----- Source data

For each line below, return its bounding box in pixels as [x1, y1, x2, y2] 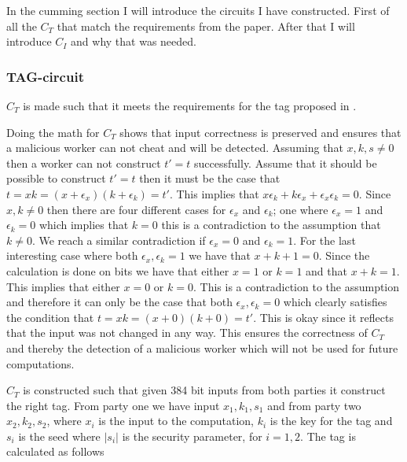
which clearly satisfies [283, 294, 387, 310]
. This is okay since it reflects [253, 309, 394, 325]
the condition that [6, 309, 94, 325]
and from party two [267, 397, 361, 413]
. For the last [293, 231, 356, 248]
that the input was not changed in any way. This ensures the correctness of [6, 324, 368, 341]
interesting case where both [6, 247, 138, 264]
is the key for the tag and [269, 412, 393, 429]
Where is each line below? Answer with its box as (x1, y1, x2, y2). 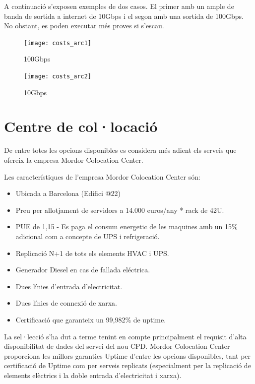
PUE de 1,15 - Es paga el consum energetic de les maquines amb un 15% (15, 221, 238, 232)
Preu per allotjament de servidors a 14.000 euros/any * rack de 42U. (15, 204, 224, 215)
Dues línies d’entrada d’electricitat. (15, 281, 123, 291)
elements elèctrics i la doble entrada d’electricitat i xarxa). (4, 370, 182, 380)
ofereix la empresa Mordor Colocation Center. (4, 155, 143, 165)
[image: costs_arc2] (24, 73, 92, 80)
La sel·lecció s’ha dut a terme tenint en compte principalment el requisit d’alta (4, 331, 247, 341)
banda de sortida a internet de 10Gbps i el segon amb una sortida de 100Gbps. (4, 10, 244, 21)

----------

**Task prompt**
Everything in the entries above should be returned exactly, apart from the pictures.

**Your response**
For each line below, return its bounding box in pixels as [x1, y1, x2, y2] 
which clearly satisfies [283, 294, 387, 310]
. This is okay since it reflects [253, 309, 394, 325]
the condition that [6, 309, 94, 325]
and from party two [267, 397, 361, 413]
. For the last [293, 231, 356, 248]
that the input was not changed in any way. This ensures the correctness of [6, 324, 368, 341]
interesting case where both [6, 247, 138, 264]
is the key for the tag and [269, 412, 393, 429]
Where is each line below? Answer with its box as (x1, y1, x2, y2). 
PUE de 1,15 - Es paga el consum energetic de les maquines amb un 15% (15, 221, 238, 232)
Preu per allotjament de servidors a 14.000 euros/any * rack de 42U. (15, 204, 224, 215)
Dues línies d’entrada d’electricitat. (15, 281, 123, 291)
elements elèctrics i la doble entrada d’electricitat i xarxa). (4, 370, 182, 380)
ofereix la empresa Mordor Colocation Center. (4, 155, 143, 165)
[image: costs_arc2] (24, 73, 92, 80)
La sel·lecció s’ha dut a terme tenint en compte principalment el requisit d’alta (4, 331, 247, 341)
banda de sortida a internet de 10Gbps i el segon amb una sortida de 100Gbps. (4, 10, 244, 21)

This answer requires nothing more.